I put my fork down and hesitantly replied, "It's been alright. The material is much the same as it was in Phoenix."

"And how are your friends, you talking to the Cullens again?" His tone was casual. I didn't know if Charlie was a good actor, but he had always seemed so transparent when I was a child, it was hard to imagine. Though, there was a part of me that was worried he was asking just to give the information to Phil.

You're experimenting, you need to see what happens, so say it, coward.

"I'm lab partners with Edward, but I haven't really been talking to them yet." Yet, the word slipped out without my permission, and Charlie looked a bit…disappointed? "I've been closer with Angela and Jessica. I've had lunch with them every day." There. If he was an agent of Phil, he would know I was forming some kind of attachment, friends instead of acquaintances.

But Charlie seemed pleased to hear about my forming friendships. "That's great, Bells, I'm glad you're making friends, but why haven't you been talking to the Cullens? As far as I hear, they're still great kids." Again, he didn't seem to be saying this with any hidden message. My head felt like it would explode.

"I'm not sure, we've just changed a bit, I guess. Alice and I talked a little today, but she was really just catching me up." I guessed some sick, curious part of me was really begging for some kind of lesson, just to know what would cause it, so I continued. "She told me that she and Jasper are dating, so are Rosalie and Emmett."

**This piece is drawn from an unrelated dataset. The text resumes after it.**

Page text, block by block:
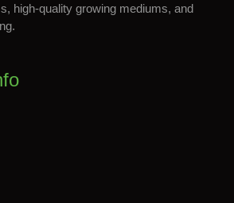
high-quality growing mediums, and

"Oh, I've heard. It caused quite the stir when Rosalie and Emmett started dating, but I can assure you, I've spoken to Esme, and it sounds like nothing untoward is going on in that house. Besides, they're not blood, and in a town this small, that's somewhat of a feat. Back when I was in high school, it wasn't unheard of for some kids to suddenly stop dating once they'd met the other's parents, and they found a connection."

Again, I was stunned. I didn't know how my eyebrows weren't in my hairline with how shocked I'd felt this whole night. Charlie didn't seem upset at the idea of them dating, and he didn't even take the opportunity to remind me not to date.

The rest of dinner passed with more casual conversation, and when I got up to do the dishes, Charlie stopped me. He told me it was his turn, that I should finish my homework, which I elected to do in my room. I'd had enough experimentation for the night.

When I checked in with Renee and Phil, nothing happened. I was sure there would be some kind of threat, especially after the events of the weekend, but I barely got an acknowledgement.

The world I went to sleep in that night didn't seem the same as the one I had been waking up in for the past seventeen years, and that sent me into the deepest, most comfortable sleep I'd had in years.